5G, Uydu Takımları ve Siber Güvenlik
5G, geniş bant hücresel ağlar için beşinci nesil teknoloji standardıdır ve mevcut çoğu cep telefonuna bağlantı sağlayan 4G ağlarının gelişmiş sonraki sürümüdür. 5G ağlarının 2025 yılına kadar dünya çapında 1,7 milyardan fazla aboneye sahip olacağı öngörülmektedir.
Her şeyin ağ ve İnternet ortamında birbirine bağlandığı Nesnelerin İnternetinin gelişimini sağlayacak olan teknoloji 5G’dir. 3G ve 4G teknolojilerinin İnternette gezinmemizi, veriye dayalı hizmetleri kullanmamızı, müzik dinlemek ve video izlemek için artan bant genişliğini ve çok daha fazlasını etkinleştirdiği yerlerde, 5G hizmetlerinin yaşam alanlarında devrim yaratması bekleniyor.
Giderek daha hızlı ve kaliteli hale gelen görüntüleme donanımları bulut tabanlı oyun hizmetlerinin yanı sıra sanal gerçeklik ve artırılmış gerçeklik gibi gelişmiş teknolojilere dayanan hizmetleri etkinleştirecek. Bu tür donanımların fabrikalarda kullanılması bekleniyor. HD kameralar; güvenliği ve trafik yönetimini, akıllı şebeke kontrolünü ve akıllı perakendeyi iyileştirmeye yardımcı olacak. 5G hizmetlerinin 2021 ve sonrasında dünya çapında piyasaya sürülmesi ve 50’den fazla operatörün 2021’in sonunda yaklaşık 30 ülkede hizmet sunması bekleniyor. Bu da 5G’yi dikkat etmeniz gereken yeni bir teknoloji yönelimi haline getiriyor.

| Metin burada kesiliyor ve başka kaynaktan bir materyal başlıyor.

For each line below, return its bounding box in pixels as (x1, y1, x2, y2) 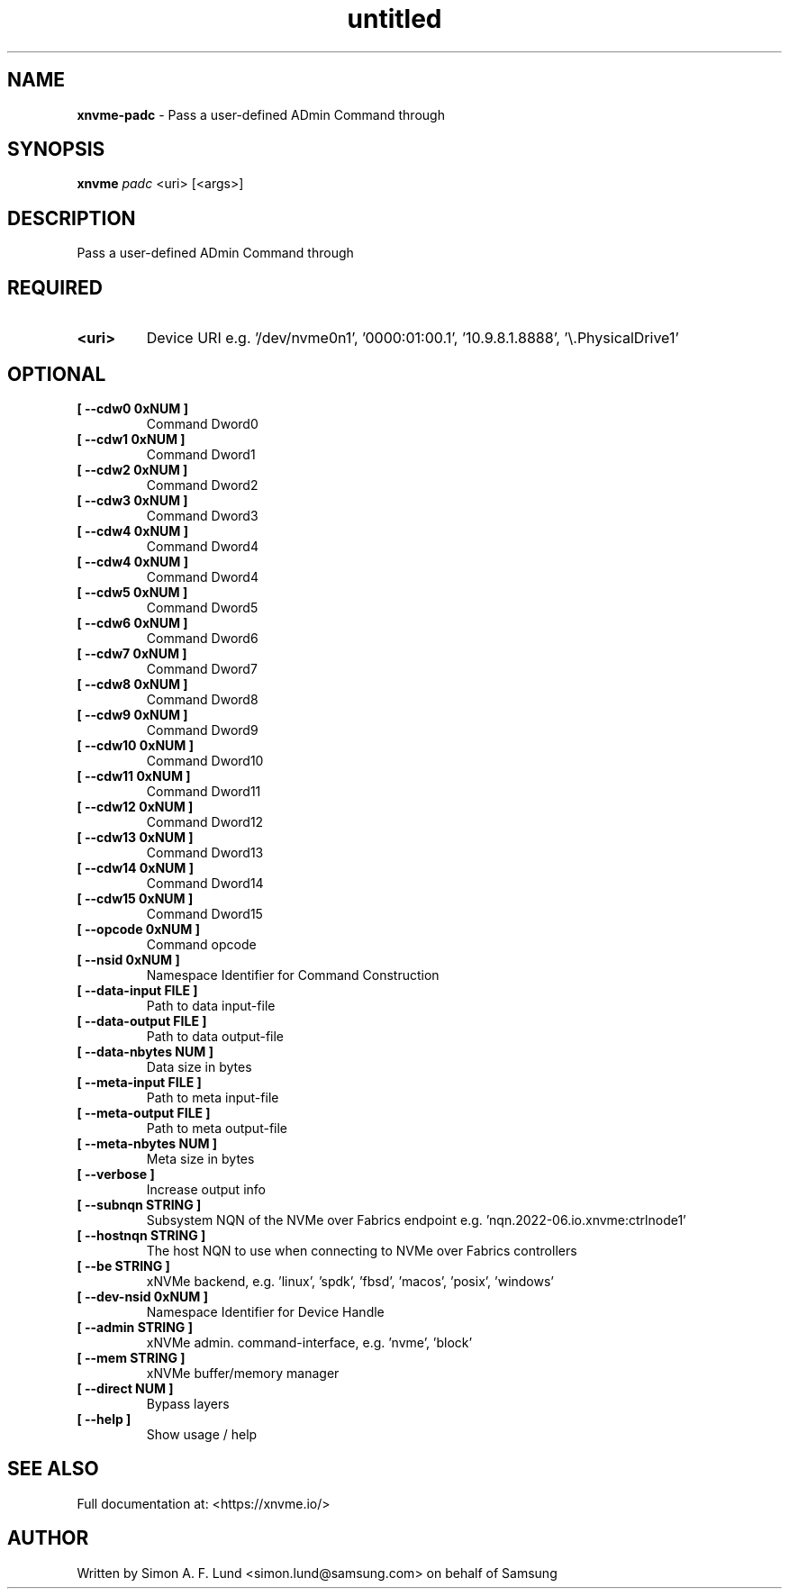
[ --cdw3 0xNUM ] (77, 492, 188, 508)
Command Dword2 (146, 476, 258, 493)
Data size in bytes (146, 1058, 252, 1075)
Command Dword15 (146, 905, 263, 921)
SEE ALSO (7, 1457, 99, 1481)
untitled (347, 4, 442, 34)
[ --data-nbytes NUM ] (77, 1043, 213, 1059)
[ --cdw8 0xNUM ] (77, 676, 188, 692)

Bir “uydu takımı”, bir sistem olarak birlikte çalışan bir grup yapay uydudur. Bir uydu takımı, bir amaca ulaşmak için birlikte çalışan bir uydular sistemidir. Tek bir uydunun aksine; bir uydu takımı, kısmen veya tamamen kalıcı küresel kapsama alanı sağlayabilir, öyle ki Dünya üzerinde herhangi bir zamanda her yerde en az bir uydu görülebilir. Uydular tipik olarak tamamlayıcı yörünge düzlemleri kümelerine yerleştirilir ve küresel olarak dağıtılmış yer istasyonlarına bağlanır. Uydular arası iletişim de yapabilirler.

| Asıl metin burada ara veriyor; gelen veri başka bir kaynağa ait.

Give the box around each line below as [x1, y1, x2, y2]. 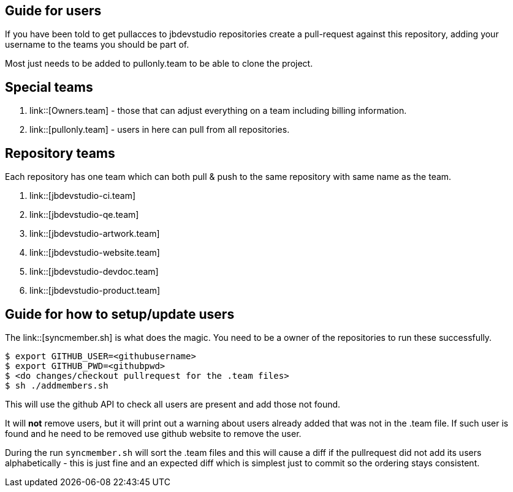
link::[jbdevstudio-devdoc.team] [29, 266, 159, 277]
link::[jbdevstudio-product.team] [29, 285, 161, 296]
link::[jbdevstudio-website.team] [29, 247, 160, 258]
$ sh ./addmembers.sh [5, 380, 108, 390]
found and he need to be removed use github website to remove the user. [5, 428, 302, 439]
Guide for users [5, 3, 102, 18]
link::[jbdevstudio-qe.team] [29, 209, 139, 220]
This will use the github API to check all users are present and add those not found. [5, 398, 341, 409]

Mevcut durumda dünya nüfusunun yarısından fazlası şu anda İnternet’e erişebilirken, milyarlarca insan kesintili ve düşük bant genişliği olan bağlantılara sahip veya hiç bağlı değil. Bazı şirketler bu sorunu uydu takımlarıyla çözmek için çalışıyor. Bu kuruluşlar hedeflerini gezegenin her yerinde yüksek hızlı iletişimi mümkün kılmak olarak belirlemişler. Uydular 1960’lardan beri iletişim için kullanılıyor. Gelecekte bugüne kadar fırlatılan tüm uydulardan daha fazla iletişim uydusu yörüngelerde yer alacak.

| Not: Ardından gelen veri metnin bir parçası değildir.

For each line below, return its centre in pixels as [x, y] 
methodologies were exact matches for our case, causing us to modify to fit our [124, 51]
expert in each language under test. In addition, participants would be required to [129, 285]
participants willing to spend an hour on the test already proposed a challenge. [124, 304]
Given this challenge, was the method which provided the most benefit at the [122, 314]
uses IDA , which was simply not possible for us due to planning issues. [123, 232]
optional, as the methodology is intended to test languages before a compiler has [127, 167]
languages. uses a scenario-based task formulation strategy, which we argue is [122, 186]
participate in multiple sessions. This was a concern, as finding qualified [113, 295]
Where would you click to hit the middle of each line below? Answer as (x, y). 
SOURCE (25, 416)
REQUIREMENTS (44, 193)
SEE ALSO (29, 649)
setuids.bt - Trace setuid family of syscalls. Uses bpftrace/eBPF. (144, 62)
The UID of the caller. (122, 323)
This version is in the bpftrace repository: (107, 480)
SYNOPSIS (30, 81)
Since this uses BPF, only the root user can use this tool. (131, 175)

Yeni girişimciler, farklı yörüngelerde uyumlu bir şekilde düzenlenen binlerce küçük uyduyu eşgüdümlü kullanan uydu takımları oluşturmak için yarışıyor. Bu ağlar; uçakları, yolcu gemilerini, karayolu ve demiryolu taşıtlarını İnternet’e bağlamak için kullanılacak. Daha da önemlisi, şu anda çevrimdışı olan milyarlarca insan düşük maliyetli, geniş bant İnternet’e erişim imkânına kavuşacak. Diğer bazı uydu takımı çalışmaları, kurumsal pazara odaklanarak 10 Gbps bağlantı sağlamayı planlanıyor.
Siber güvenlik, bir süredir var olduğu göz önüne alındığında, yeni çıkan bir teknoloji gibi görünmeyebilir, ancak diğer teknolojiler gibi gelişmektedir. Verilere yasa dışı olarak erişmeye çalışan kötü niyetli bilgisayar korsanları, yakın zamanda pes etmeyecek ve en zorlu güvenlik önlemlerini bile aşmanın yollarını bulmaya devam edecekler. Bu aynı zamanda kısmen yeni teknolojinin güvenliği artırmak için uyarlanmasından kaynaklanıyor. Bilgisayar korsanları var olduğu sürece, siber güvenlik trend olan bir teknoloji olmaya devam edecek. Siber güvenlik uzmanlarına olan güçlü ihtiyacın kanıtı olarak, siber güvenlik işlerinin sayısı diğer teknoloji işlerinden üç kat daha hızlı artıyor.
Teknolojiler her yerde ortaya çıkıyor ve gelişiyor olsa da, bunlardan bazıları şimdi ve öngörülebilir gelecek için umut verici kariyer potansiyeli sunuyor. Bu yeni teknolojilerin mevcut ilk aşamalarında işe koyulma zamanının şimdi olduğu anlamına geliyor.